● **WHAT THE TASK ASKS**:
Each record must be returned exactly, apart from the pictures, which stay out.
(STORED DATA begins)
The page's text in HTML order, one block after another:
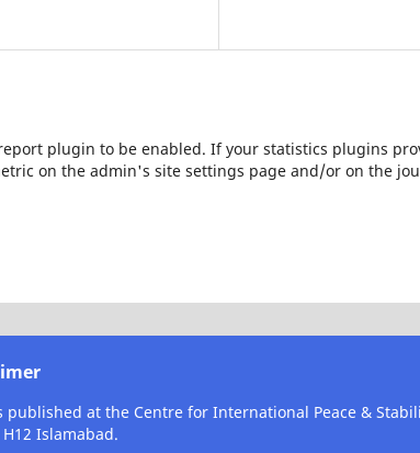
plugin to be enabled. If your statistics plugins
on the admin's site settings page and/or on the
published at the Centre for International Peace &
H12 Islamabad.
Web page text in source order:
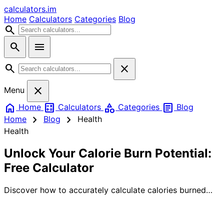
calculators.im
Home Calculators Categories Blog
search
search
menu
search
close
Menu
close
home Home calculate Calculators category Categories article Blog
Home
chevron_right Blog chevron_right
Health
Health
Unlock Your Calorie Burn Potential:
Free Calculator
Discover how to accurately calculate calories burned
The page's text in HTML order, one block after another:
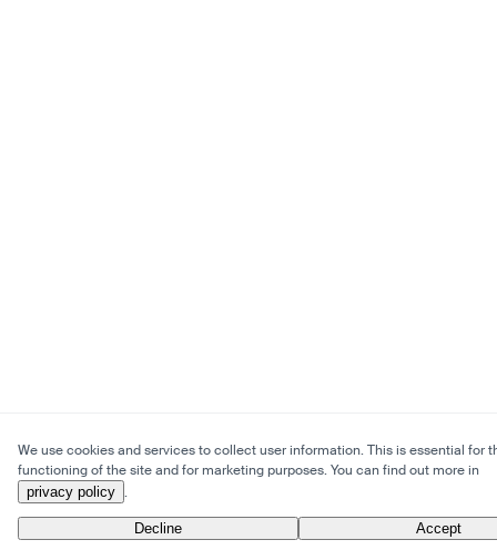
(STORED DATA ends)
● **PROBLEM SOLUTION**:
The page's text in HTML order, one block after another:
plugin to be enabled. If your statistics plugins
on the admin's site settings page and/or on the
published at the Centre for International Peace &
H12 Islamabad.
Web page text in source order:
calculators.im
Home Calculators Categories Blog
search
search
menu
search
close
Menu
close
home Home calculate Calculators category Categories article Blog
Home
chevron_right Blog chevron_right
Health
Health
Unlock Your Calorie Burn Potential:
Free Calculator
Discover how to accurately calculate calories burned
The page's text in HTML order, one block after another:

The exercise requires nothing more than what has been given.